Big Bang.

We kunnen weer vliegen. We kunnen weer op en neer naar Berlijn, Londen of Parijs. Of we vliegen heel ver, naar Pakistan, Mexico of Brazilië. En dan vliegen we met gezellige tropische parasietjes in ons lijf weer naar huis. We vliegen zakelijk, of we vliegen héél ver omdat we onze grenzen willen verleggen.

Ik vloeg wel eens héél ver, ook. Naar Canada, Midden-Amerika of India. Vorig jaar vloog ik niet zo ver, en naar mijn zin ook een beetje te weinig. Ik vloog naar Napels en naar Berlijn. En een keer van Nice naar Amsterdam. Dit jaar vloog ik slechts naar Valencia en terug. Maar ik heb snode plannen… Mijn dochter Rosa vliegt ook wat af, tijdens haar reis. Ze zit nu in Peru, volgens de laatste berichten. Ze beklimt de Machu PIcchu op dit moment.
Enfin, we vliegen wat af.

Maar bijna was ons het vliegen vergaan. Het gesputter van een vulkaan wees ons op de nederigheid van ons bestaan… Even weer met beide benen aan de grond blijven staan. Wel leuk overigens: dat juist zo’n klein landje als IJsland de halve wereldeconomie meesleurt. Eerst de banken, nu de bergen. Eerst bankroet nu roet.

En wat staat ons allemaal nog te gebeuren. Misschien dat Katla, het broertje van Eyjafjallajökull op uitbarsten staat. Onheil en onweer! Regen, wind en storm. Rotzooi en rampen!

Onheilsprofeten voorspellen ons dat Het Einde nakende is. Dat de wereld ten onder gaat aan een wolk van stof. Dust to dust, ashes to ashes…

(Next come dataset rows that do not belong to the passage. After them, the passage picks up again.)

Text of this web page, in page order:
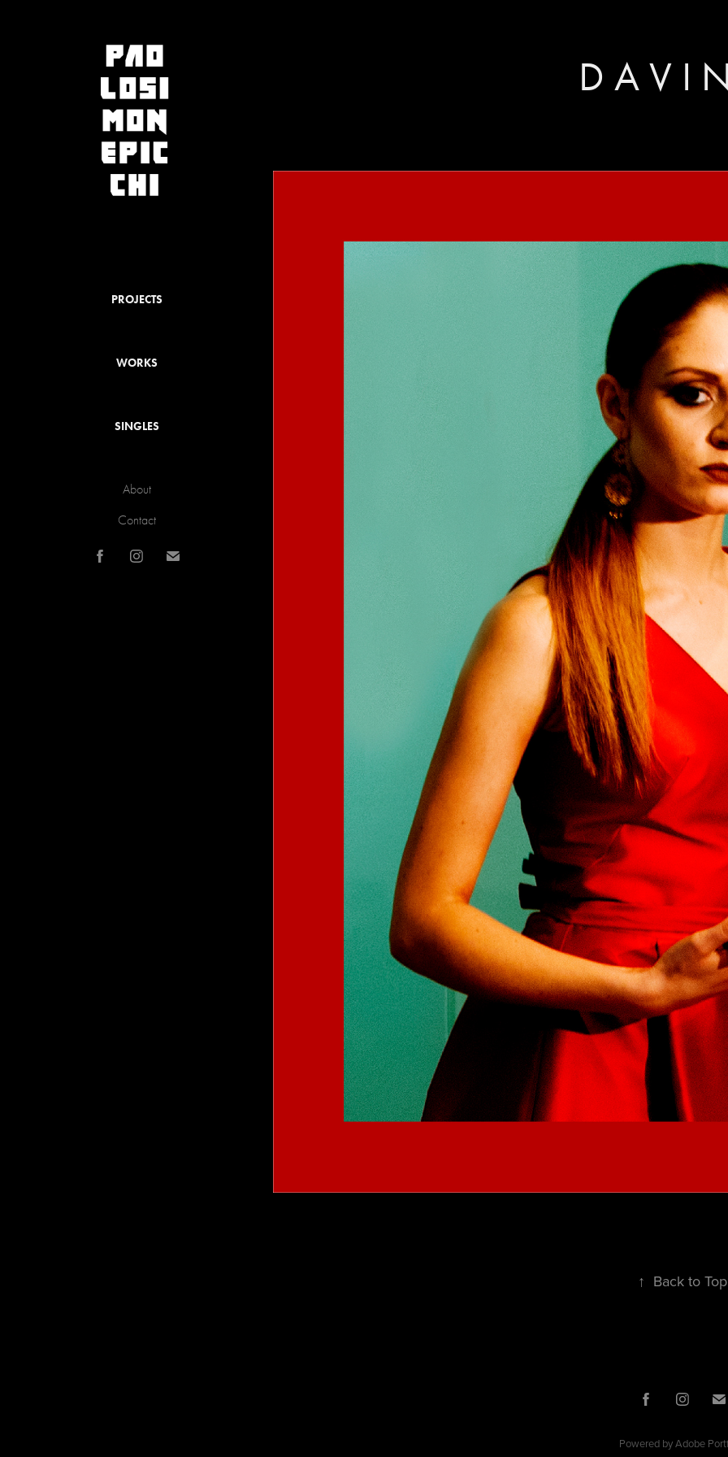
PROJECTS
WORKS
SINGLES
About
Contact
D A V I
↑ Back to Top
Powered byAdobe
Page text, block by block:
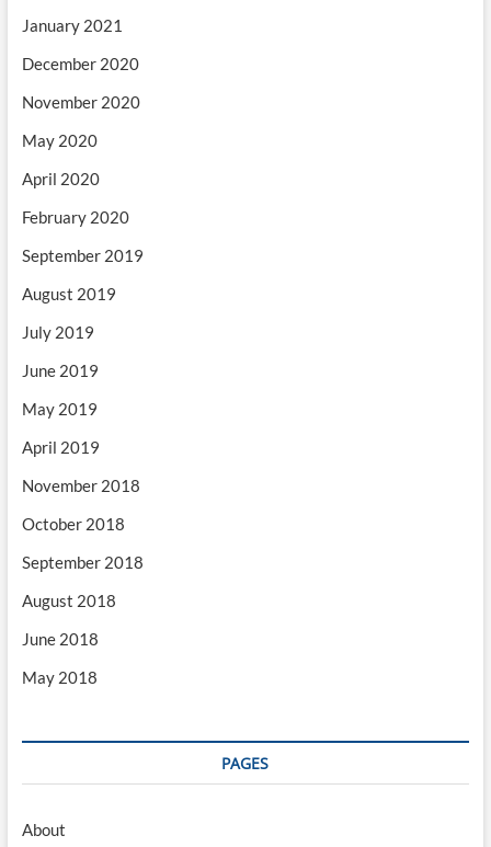
January 2021
December 2020
November 2020
May 2020
April 2020
February 2020
September 2019
August 2019
July 2019
June 2019
May 2019
April 2019
November 2018
October 2018
September 2018
August 2018
June 2018
May 2018
PAGES
About
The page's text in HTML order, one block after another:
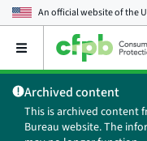
An official website of the
Open
main
menu
Archived content
This is archived content
Bureau website. The
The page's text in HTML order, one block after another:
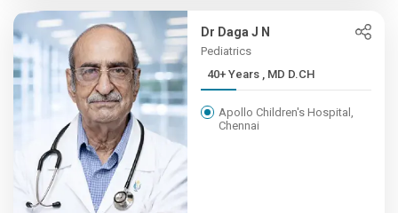
Dr Daga J N
Pediatrics
40+ Years , MD D.CH
Apollo Children's Hospital,
Chennai
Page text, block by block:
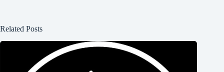
Related Posts
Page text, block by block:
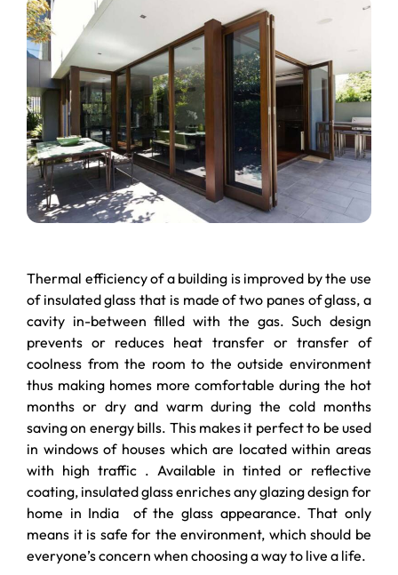
Thermal efficiency of a building is improved by the use
of insulated glass that is made of two panes of glass, a
cavity in-between filled with the gas. Such design
prevents or reduces heat transfer or transfer of
coolness from the room to the outside environment
thus making homes more comfortable during the hot
months or dry and warm during the cold months
saving on energy bills. This makes it perfect to be used
in windows of houses which are located within areas
with high traffic . Available in tinted or reflective
coating, insulated glass enriches any glazing design for
home in India of the glass appearance. That only
means it is safe for the environment, which should be
everyone’s concern when choosing a way to live a life.
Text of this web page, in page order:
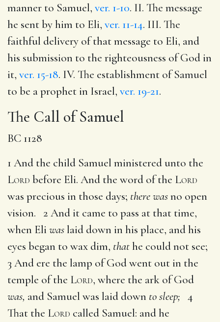
manner to Samuel, ver. 1-10. II. The message
he sent by him to Eli, ver. 11-14. III. The
faithful delivery of that message to Eli, and
his submission to the righteousness of God in
it, ver. 15-18. IV. The establishment of Samuel
to be a prophet in Israel, ver. 19-21.
The Call of Samuel
BC 1128
1 And the child Samuel ministered unto the
Lord before Eli. And the word of the Lord
was precious in those days; there wasno open
vision. 2 And it came to pass at that time,
when Eliwaslaid down in his place, and his
eyes began to wax dim, thathe could not see;
3 And ere the lamp of God went out in the
temple of the Lord, where the ark of God
was, and Samuel was laid down to sleep; 4
That the Lord called Samuel: and he
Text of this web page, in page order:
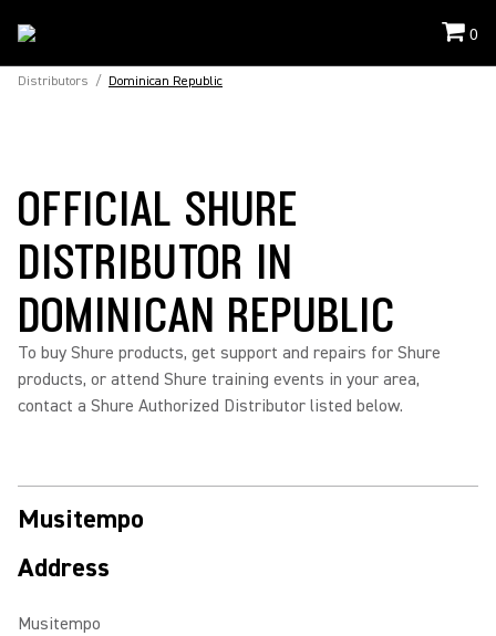
0
Distributors / Dominican Republic
OFFICIAL SHURE
DISTRIBUTOR IN
DOMINICAN REPUBLIC
To buy Shure products, get support and repairs for Shure
products, or attend Shure training events in your area,
contact a Shure Authorized Distributor listed below.
Musitempo
Address
Musitempo
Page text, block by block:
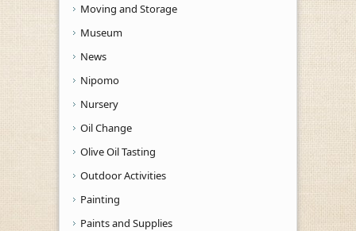
Moving and Storage
Museum
News
Nipomo
Nursery
Oil Change
Olive Oil Tasting
Outdoor Activities
Painting
Paints and Supplies
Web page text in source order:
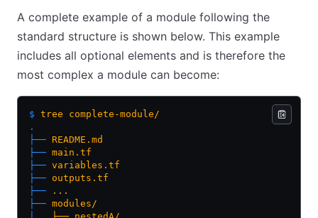
A complete example of a module following the
standard structure is shown below. This example
includes all optional elements and is therefore the
most complex a module can become:
$ tree complete-module/
.
├── README.md
├── main.tf
├── variables.tf
├── outputs.tf
├── ...
├── modules/
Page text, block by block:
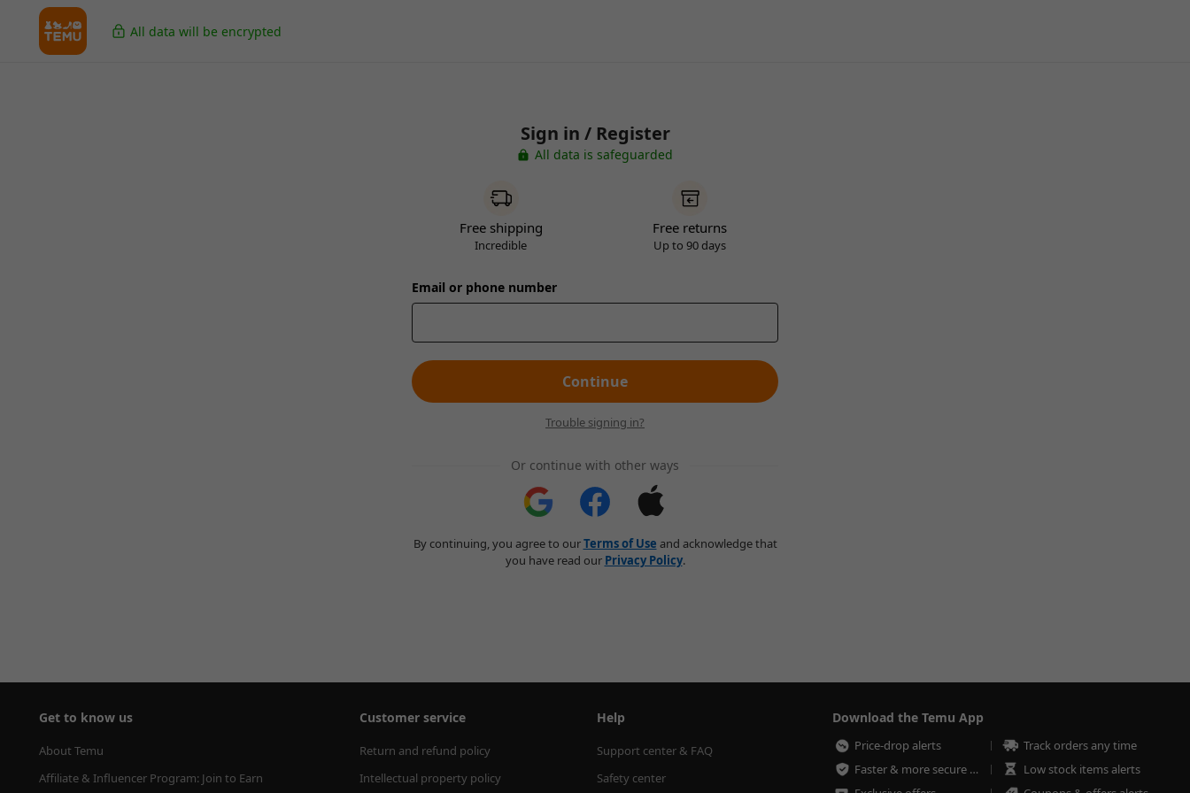
All data will be encrypted
Sign in / Register
All data is safeguarded
Free shipping
Incredible
Free returns
Up to 90 days
Email or phone number
Continue
Trouble signing in?
Or continue with other ways
By continuing, you agree to ourTerms of Use and acknowledge that
you have read our Privacy Policy.
Get to know us
About Temu
Affiliate & Influencer Program: Join to Earn
Customer service
Return and refund policy
Intellectual property policy
Help
Support center & FAQ
Safety center
Download the Temu App
Price-drop alerts
Track orders any time
Faster & more secure checkout
Low stock items alerts
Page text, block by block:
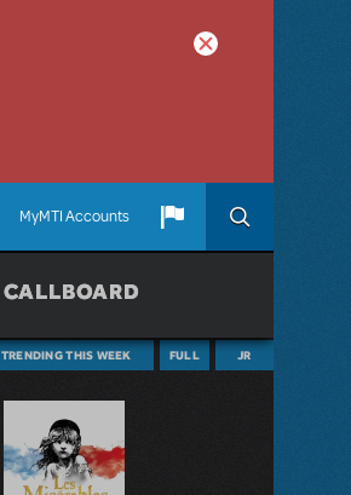
MyMTI Accounts
CALLBOARD
TRENDING THIS WEEK FULL JR
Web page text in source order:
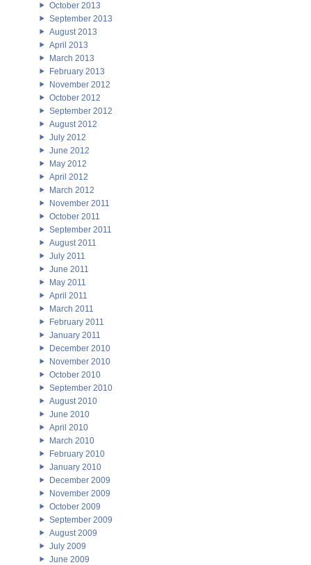
October 2013
September 2013
August 2013
April 2013
March 2013
February 2013
November 2012
October 2012
September 2012
August 2012
July 2012
June 2012
May 2012
April 2012
March 2012
November 2011
October 2011
September 2011
August 2011
July 2011
June 2011
May 2011
April 2011
March 2011
February 2011
January 2011
December 2010
November 2010
October 2010
September 2010
August 2010
June 2010
April 2010
March 2010
February 2010
January 2010
December 2009
November 2009
October 2009
September 2009
August 2009
July 2009
June 2009
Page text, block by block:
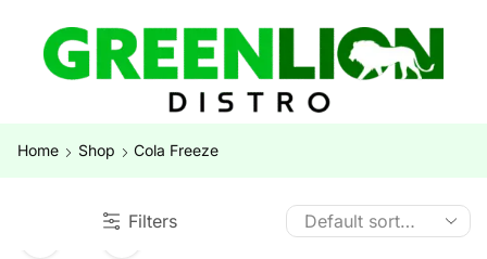
Home Shop Cola Freeze
Filters
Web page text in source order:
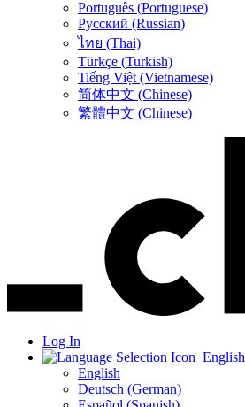
Português (Portuguese)
Русский (Russian)
ไทย (Thai)
Türkçe (Turkish)
Tiếng Việt (Vietnamese)
简体中文 (Chinese)
繁體中文 (Chinese)
Log In
English
English
Deutsch (German)
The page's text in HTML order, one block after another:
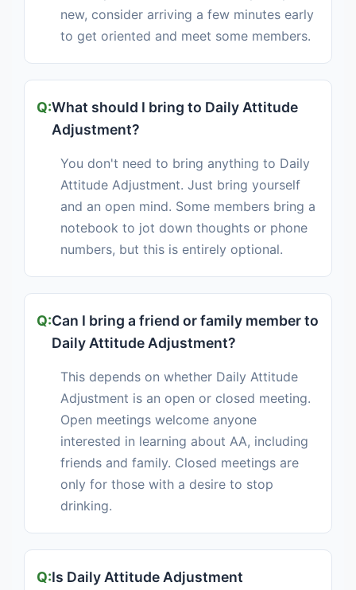
new, consider arriving a few minutes early
to get oriented and meet some members.
What should I bring to Daily Attitude
Adjustment?
You don't need to bring anything to Daily
Attitude Adjustment. Just bring yourself
and an open mind. Some members bring a
notebook to jot down thoughts or phone
numbers, but this is entirely optional.
Can I bring a friend or family member to
Daily Attitude Adjustment?
This depends on whether Daily Attitude
Adjustment is an open or closed meeting.
Open meetings welcome anyone
interested in learning about AA, including
friends and family. Closed meetings are
only for those with a desire to stop
drinking.
Is Daily Attitude Adjustment
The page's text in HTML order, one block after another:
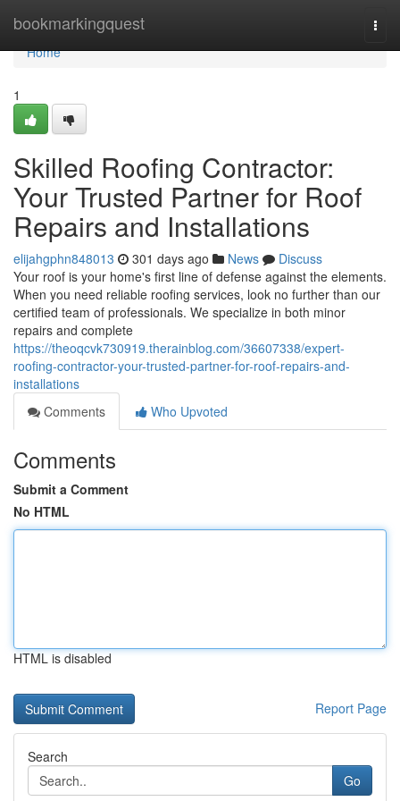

Ik, persoonlijk, geloof dat niet zo. Bovendien, mij was een nieuwe ‘Big Bang’ beloofd. Onlangs nog. En daar stá ik op! Hoppa! In één keer allemaal naar de maan. Ik hou wel van wat spektakel. Boem! Kledder! Klats! Dan maar liever de lucht in!

Misschien dat we weer als engelen nederdalen. Of als elfjes. Dan kunnen we tenminste weer vliegen. Want dat zijn we zo gewend.

Marij

Nou maar hopen dat ze nog heelhuids thuiskomt!